*** Opening DATASET ENTRIES ***
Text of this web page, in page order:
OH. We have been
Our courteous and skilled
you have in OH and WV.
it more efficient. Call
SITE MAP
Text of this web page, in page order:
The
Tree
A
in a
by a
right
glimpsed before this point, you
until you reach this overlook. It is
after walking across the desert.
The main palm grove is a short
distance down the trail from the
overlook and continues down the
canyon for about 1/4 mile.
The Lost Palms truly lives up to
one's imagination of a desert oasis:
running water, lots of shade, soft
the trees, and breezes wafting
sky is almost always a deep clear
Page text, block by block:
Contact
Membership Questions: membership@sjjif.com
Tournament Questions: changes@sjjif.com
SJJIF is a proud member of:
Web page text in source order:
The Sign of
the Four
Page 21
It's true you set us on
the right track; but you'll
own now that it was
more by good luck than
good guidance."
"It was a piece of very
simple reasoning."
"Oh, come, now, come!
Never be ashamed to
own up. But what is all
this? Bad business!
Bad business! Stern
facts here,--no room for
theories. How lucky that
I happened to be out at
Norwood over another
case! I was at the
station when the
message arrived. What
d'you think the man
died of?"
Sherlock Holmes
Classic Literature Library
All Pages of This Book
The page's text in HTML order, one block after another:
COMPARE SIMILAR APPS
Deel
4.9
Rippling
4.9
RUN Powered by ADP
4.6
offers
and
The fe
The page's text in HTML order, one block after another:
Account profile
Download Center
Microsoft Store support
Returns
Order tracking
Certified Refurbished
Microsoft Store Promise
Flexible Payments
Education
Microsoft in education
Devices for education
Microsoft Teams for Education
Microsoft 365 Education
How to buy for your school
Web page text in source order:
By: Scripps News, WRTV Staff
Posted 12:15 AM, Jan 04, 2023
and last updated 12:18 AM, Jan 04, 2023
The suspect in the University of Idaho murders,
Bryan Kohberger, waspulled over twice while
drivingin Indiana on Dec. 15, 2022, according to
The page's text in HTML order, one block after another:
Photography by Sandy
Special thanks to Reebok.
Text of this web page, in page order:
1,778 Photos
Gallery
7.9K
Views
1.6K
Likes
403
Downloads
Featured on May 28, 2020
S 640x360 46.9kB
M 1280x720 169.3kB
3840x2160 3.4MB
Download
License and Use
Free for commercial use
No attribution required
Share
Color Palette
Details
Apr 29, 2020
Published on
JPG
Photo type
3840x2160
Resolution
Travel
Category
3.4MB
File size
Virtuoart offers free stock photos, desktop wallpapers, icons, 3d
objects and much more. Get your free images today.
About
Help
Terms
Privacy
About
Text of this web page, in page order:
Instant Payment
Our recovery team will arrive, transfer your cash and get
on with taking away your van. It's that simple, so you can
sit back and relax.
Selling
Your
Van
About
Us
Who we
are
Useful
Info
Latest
*** Closing DATASET ENTRIES ***
**TASK PROMPT:** Give every entry back exactly as it was written above.

**RESPONSE:**
Text of this web page, in page order:
OH. We have been
Our courteous and skilled
you have in OH and WV.
it more efficient. Call
SITE MAP
Text of this web page, in page order:
The
Tree
A
in a
by a
right
glimpsed before this point, you
until you reach this overlook. It is
after walking across the desert.
The main palm grove is a short
distance down the trail from the
overlook and continues down the
canyon for about 1/4 mile.
The Lost Palms truly lives up to
one's imagination of a desert oasis:
running water, lots of shade, soft
the trees, and breezes wafting
sky is almost always a deep clear
Page text, block by block:
Contact
Membership Questions: membership@sjjif.com
Tournament Questions: changes@sjjif.com
SJJIF is a proud member of:
Web page text in source order:
The Sign of
the Four
Page 21
It's true you set us on
the right track; but you'll
own now that it was
more by good luck than
good guidance."
"It was a piece of very
simple reasoning."
"Oh, come, now, come!
Never be ashamed to
own up. But what is all
this? Bad business!
Bad business! Stern
facts here,--no room for
theories. How lucky that
I happened to be out at
Norwood over another
case! I was at the
station when the
message arrived. What
d'you think the man
died of?"
Sherlock Holmes
Classic Literature Library
All Pages of This Book
The page's text in HTML order, one block after another:
COMPARE SIMILAR APPS
Deel
4.9
Rippling
4.9
RUN Powered by ADP
4.6
offers
and
The fe
The page's text in HTML order, one block after another:
Account profile
Download Center
Microsoft Store support
Returns
Order tracking
Certified Refurbished
Microsoft Store Promise
Flexible Payments
Education
Microsoft in education
Devices for education
Microsoft Teams for Education
Microsoft 365 Education
How to buy for your school
Web page text in source order:
By: Scripps News, WRTV Staff
Posted 12:15 AM, Jan 04, 2023
and last updated 12:18 AM, Jan 04, 2023
The suspect in the University of Idaho murders,
Bryan Kohberger, waspulled over twice while
drivingin Indiana on Dec. 15, 2022, according to
The page's text in HTML order, one block after another:
Photography by Sandy
Special thanks to Reebok.
Text of this web page, in page order:
1,778 Photos
Gallery
7.9K
Views
1.6K
Likes
403
Downloads
Featured on May 28, 2020
S 640x360 46.9kB
M 1280x720 169.3kB
3840x2160 3.4MB
Download
License and Use
Free for commercial use
No attribution required
Share
Color Palette
Details
Apr 29, 2020
Published on
JPG
Photo type
3840x2160
Resolution
Travel
Category
3.4MB
File size
Virtuoart offers free stock photos, desktop wallpapers, icons, 3d
objects and much more. Get your free images today.
About
Help
Terms
Privacy
About
Text of this web page, in page order:
Instant Payment
Our recovery team will arrive, transfer your cash and get
on with taking away your van. It's that simple, so you can
sit back and relax.
Selling
Your
Van
About
Us
Who we
are
Useful
Info
Latest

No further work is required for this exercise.